The Jogo Game framework splits the game development into some domains. It aims to allow the maximum code reuse possible while making it very easy to write both simple and complex games.
The main domains in Jogo are:
- Application
-
The application domain handles general flow for major states such as "in game", "paused", "main menu".
The idea is that no actual game logic should be represented in the Application domain, so the only events handled here are the "major state change", which are reserved to the SDL_NUMEVENTS - 1 type.
All SDL events (except "major state change") are routed to the currently active controller.
- Controller
-
The controller domain represents the game layout, still in a broad sense. The controller is only responsible to initialize and connect all the component managers, not implement the specific logic. It implements the multi-threading support by initializing each component manager in a specific thread and by joinning all his threads when inactivated and destroying all the threads when it is destroyed.
- Component Manager
-
The component manager implements each dimension of the game, common managers should be: "Model", "View::Screen", "View::Audio", "KeyBindings". The component manager is the registry for active components and is also the owner of that thread's queue, firing events when objects are initialized and destroyed as well as routing events to the individual components. It also defines the connections between components be them from this same manager or with other managers.
The component manager also implements the logic for the specific loop for that manager. A "Model" manager would probably implement a time-oriented loop, while a "View::Screen" manager would only respond to events in a way that if no change happens to the model objects, there is no need to redraw the screen, while calling the "render" methods and the "update_rects" or "flip" on the surface.
- Component
-
The component implements the actual logic, be it a model or a view. It usually implements the observer pattern to react to other components. If a game has a moving ball, it will probably have a "MovingBall" model component that fires events to a "Sprite" view component.
The game application needs to extend "Jogo", the Jogo framework uses Class::XSAccessor for speed, and it might be a good idea to use that in your game as well.
The role of the application is managing the major game states, that way, the actual application needs to declare its state flow. This is done via a hash of hashes returned by the "state_map" routine.

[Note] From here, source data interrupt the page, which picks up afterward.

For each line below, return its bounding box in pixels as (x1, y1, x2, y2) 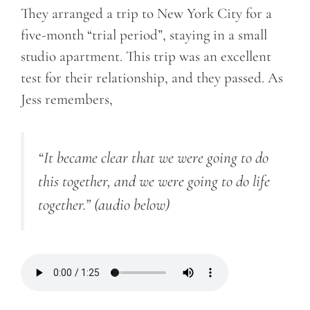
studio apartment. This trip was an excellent (21, 48, 271, 66)
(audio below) (94, 194, 170, 215)
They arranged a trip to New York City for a (21, 5, 272, 23)
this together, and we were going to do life (38, 171, 270, 191)
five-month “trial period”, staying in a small (21, 26, 267, 44)
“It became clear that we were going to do (38, 147, 268, 167)
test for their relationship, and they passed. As (21, 69, 283, 87)
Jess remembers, (21, 91, 113, 109)
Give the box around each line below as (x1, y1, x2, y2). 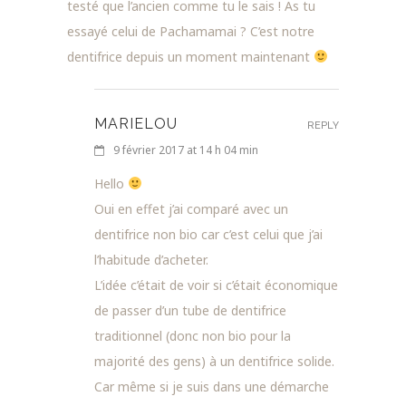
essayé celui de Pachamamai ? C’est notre (67, 22, 314, 40)
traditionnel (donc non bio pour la (94, 326, 291, 344)
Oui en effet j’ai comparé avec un (94, 199, 288, 217)
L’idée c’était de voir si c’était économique (94, 275, 338, 294)
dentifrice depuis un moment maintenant (67, 47, 314, 65)
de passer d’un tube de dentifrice (94, 301, 286, 319)
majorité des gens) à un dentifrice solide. (94, 352, 334, 370)
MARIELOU (94, 114, 178, 132)
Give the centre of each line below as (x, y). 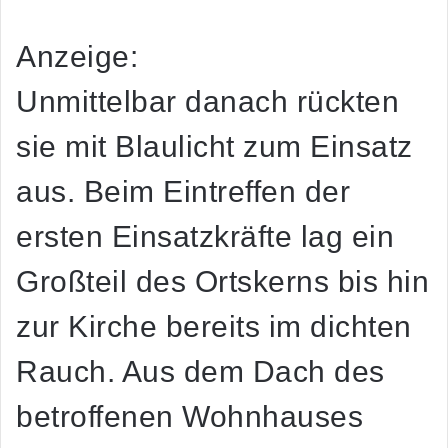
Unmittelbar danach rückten (207, 102)
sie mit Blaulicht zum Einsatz (214, 147)
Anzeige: (77, 57)
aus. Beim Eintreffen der (183, 192)
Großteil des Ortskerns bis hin (222, 282)
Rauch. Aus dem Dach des (200, 372)
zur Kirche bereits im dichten (214, 327)
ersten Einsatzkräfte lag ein (205, 237)
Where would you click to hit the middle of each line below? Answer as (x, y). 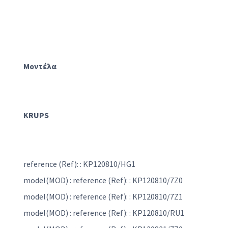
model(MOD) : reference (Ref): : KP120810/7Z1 (103, 197)
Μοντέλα (40, 66)
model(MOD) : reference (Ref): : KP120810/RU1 (104, 213)
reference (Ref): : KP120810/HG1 (79, 164)
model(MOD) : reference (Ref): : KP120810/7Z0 (103, 180)
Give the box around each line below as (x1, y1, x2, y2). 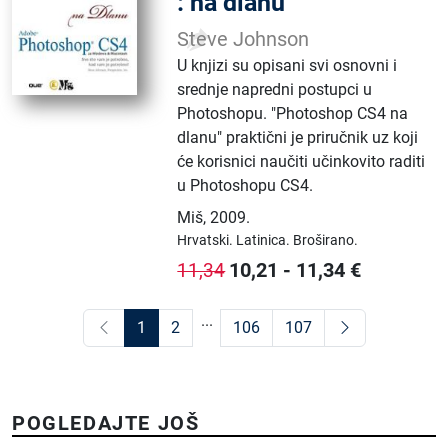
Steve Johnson (177, 28, 310, 52)
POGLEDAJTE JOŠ (12, 411, 200, 436)
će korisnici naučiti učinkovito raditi (177, 152, 426, 172)
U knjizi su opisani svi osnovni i (177, 56, 398, 76)
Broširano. (293, 232, 359, 249)
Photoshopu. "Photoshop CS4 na (177, 104, 409, 124)
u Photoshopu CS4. (177, 176, 314, 196)
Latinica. (236, 232, 294, 249)
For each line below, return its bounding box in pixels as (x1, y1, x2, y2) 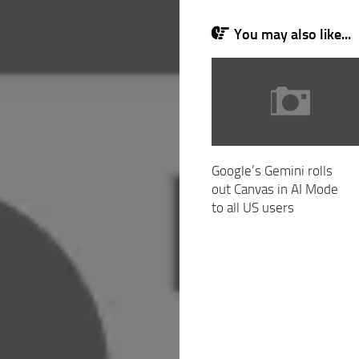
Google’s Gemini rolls (211, 163, 333, 179)
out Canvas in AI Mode (211, 181, 338, 198)
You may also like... (233, 26, 351, 43)
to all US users (211, 200, 294, 216)
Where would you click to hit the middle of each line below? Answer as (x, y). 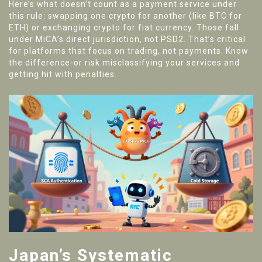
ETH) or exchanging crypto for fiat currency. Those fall (124, 28)
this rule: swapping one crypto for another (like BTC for (125, 16)
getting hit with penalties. (63, 75)
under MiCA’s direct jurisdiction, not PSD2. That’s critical (127, 39)
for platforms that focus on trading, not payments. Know (129, 51)
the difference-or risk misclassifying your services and (124, 63)
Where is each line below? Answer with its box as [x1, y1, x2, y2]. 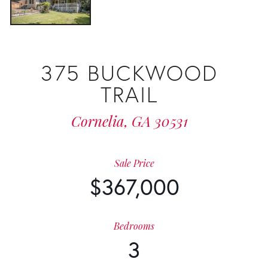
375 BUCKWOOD [41, 59, 218, 87]
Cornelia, [71, 111, 132, 131]
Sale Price [114, 157, 154, 170]
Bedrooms [114, 220, 154, 233]
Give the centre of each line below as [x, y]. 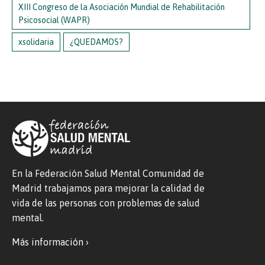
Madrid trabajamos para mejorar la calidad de [108, 188]
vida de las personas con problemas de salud [106, 203]
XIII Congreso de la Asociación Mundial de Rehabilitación [122, 7]
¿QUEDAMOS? [96, 42]
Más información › [50, 242]
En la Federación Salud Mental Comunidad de [108, 173]
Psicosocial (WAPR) [54, 20]
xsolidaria [36, 42]
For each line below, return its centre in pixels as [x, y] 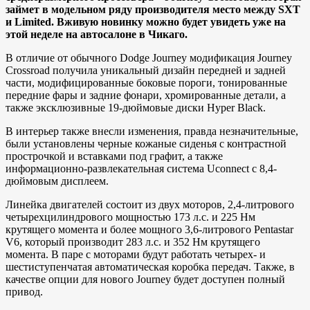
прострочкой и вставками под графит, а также [114, 156]
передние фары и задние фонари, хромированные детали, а [146, 95]
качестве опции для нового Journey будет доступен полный [145, 279]
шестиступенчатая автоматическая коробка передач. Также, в [150, 266]
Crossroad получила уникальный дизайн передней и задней [146, 70]
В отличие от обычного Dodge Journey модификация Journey [149, 57]
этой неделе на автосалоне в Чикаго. [97, 34]
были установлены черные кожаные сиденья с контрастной [146, 143]
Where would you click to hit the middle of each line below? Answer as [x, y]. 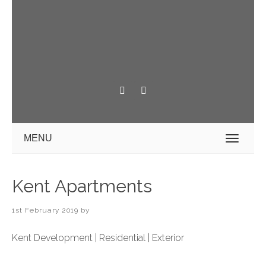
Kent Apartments [82, 186]
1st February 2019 [45, 210]
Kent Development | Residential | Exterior [98, 238]
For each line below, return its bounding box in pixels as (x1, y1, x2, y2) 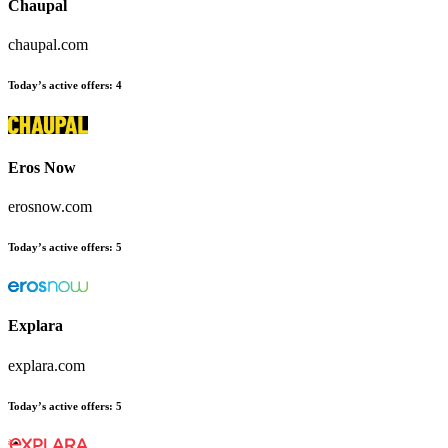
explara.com (8, 356, 85, 374)
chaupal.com (8, 35, 88, 53)
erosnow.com (8, 198, 92, 216)
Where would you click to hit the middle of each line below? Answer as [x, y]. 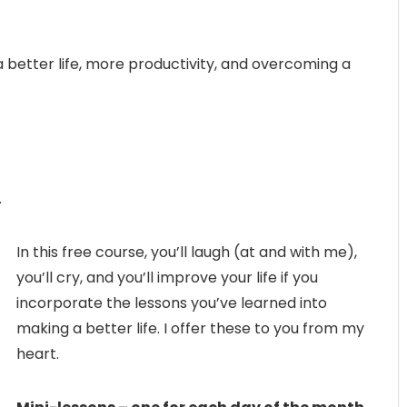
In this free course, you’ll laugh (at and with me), [187, 252]
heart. [38, 353]
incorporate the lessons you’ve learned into [172, 303]
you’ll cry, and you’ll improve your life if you [167, 277]
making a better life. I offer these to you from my [190, 328]
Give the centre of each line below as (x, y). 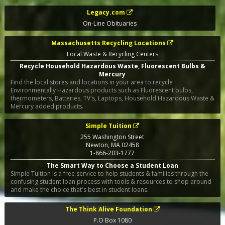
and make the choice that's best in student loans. (79, 189)
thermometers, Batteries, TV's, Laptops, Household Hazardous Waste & (112, 98)
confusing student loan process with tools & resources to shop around (111, 181)
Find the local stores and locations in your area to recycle (91, 82)
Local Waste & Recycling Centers (112, 54)
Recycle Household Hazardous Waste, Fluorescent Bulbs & (112, 66)
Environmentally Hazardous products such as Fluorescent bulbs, (101, 90)
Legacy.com (106, 12)
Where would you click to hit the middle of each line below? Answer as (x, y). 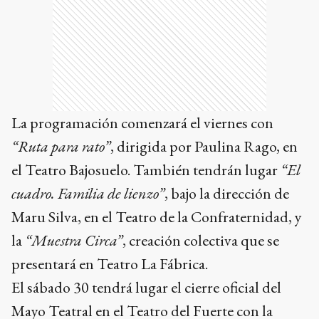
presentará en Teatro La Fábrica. (110, 263)
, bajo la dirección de (227, 193)
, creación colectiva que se (201, 240)
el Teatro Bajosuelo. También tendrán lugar (146, 169)
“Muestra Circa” (74, 240)
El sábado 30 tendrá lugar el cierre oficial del (146, 287)
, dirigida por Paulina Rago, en (204, 146)
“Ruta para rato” (61, 146)
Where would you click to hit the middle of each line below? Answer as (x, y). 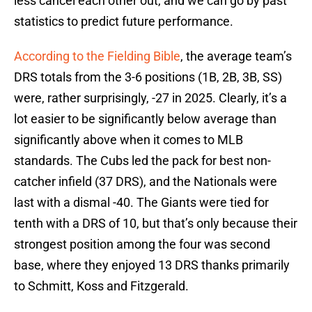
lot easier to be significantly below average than (145, 119)
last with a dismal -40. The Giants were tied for (141, 203)
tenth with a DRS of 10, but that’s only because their (156, 224)
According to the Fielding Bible (97, 56)
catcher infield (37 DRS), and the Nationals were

Since the state_map structure is static through the entire game, it might be a good idea to return it with:
use constant state_map => { ... }
Since it will then declare a routine that returns the same hashref all the time. Constants work as methods as well, so this is no different then actually implementing a subroutine.
In the first level of the hash, the keys represent each of the game states. There are two special game states "start" and "end". The game will automatically transition to the start state at the beggining, and will exit the run loop in the "end" state. So it is required to declare a "start" state and it is useless to declare an "end" state.
The second level of the hash has the following keys:
- controller
-
This describes the name of the controller class to be used in this state. By default, the name will be composed as the name of the current class concatenated with '::Controller::' as prefix to that name, meaning that if you declare "Intro" as a controller in your "Test" application, it will look for "Test::Controller::Intro". If the name starts with a "+", it will be used as a fully qualified class name instead.
- transitions
-
This describes the transitions available in this state, meaning to which states the game can go from this state. The transitions is a hash whose keys represent the transition names. The value of that hash can be either a string representing the next state or a coderef to be called when that transition is requested.
The application initialization process happens in a few steps. When you first instantiates it it does no proper initialization. The idea is that you should be able to do custom processing after you have the game object.
Once you're ready, you can call "setup", which is composed of the following steps:
- setup_controllers
-
This method will evaluate if the defined controllers can be loaded and do any require calls.
- setup_settings
-
Any configuration is processed at this point.
- setup_main_surface
-
This is where the actual screen is initialized.
Once the setup is completed, you can call "run", which will transition the game to the "start" state and start the SDL loop.
The Jogo framework is designed to work multi-threaded, that way, the main loop won't have any time-oriented interruptions, the only thing that will generate new iterations in the main loop is SDL events.
The only event that is handled by the main loop is the Jogo::EVENT_MAJOR_STATE_CHANGE type of event, which is reserved as SDL_NUMEVENTS - 1 (the last SDL user event type). Every other event is directly delegated to the currently active controller.
In order to request a major state change, you can use the request_transition method in the actual application, which will enqueue a new SDL event asking for that transition. The idea of inserting that event in the regular SDL queue is to offer fair support for multi-threading. So any thread can request a major state change.
When the transition is declared as a code ref, the framework won't do any change at all, it will just invoke that code. So the code should do the transition itself. There are two attributes of the application that are relevant here, one is "state", which stores the current state name and "active" which stores the currently active controller.
There is a helper method called "transit_to" which will look for the name of the target state, gather and resolve the name of the controller and initialize it, using any additional argument in the "new" call. It then sets the name of the state and the active controller.
There is no strong type checking in the application, so the only requirement made by the application is that the controller support "new", "activate", "handle_event" and "deactivate". When the game transits to a new state it will call "new" on the controller of the target state, call "deactivate" in the controller being decomissioned and "activate" in the new controller object, it will also call "handle_event" for all SDL events (except major state changes).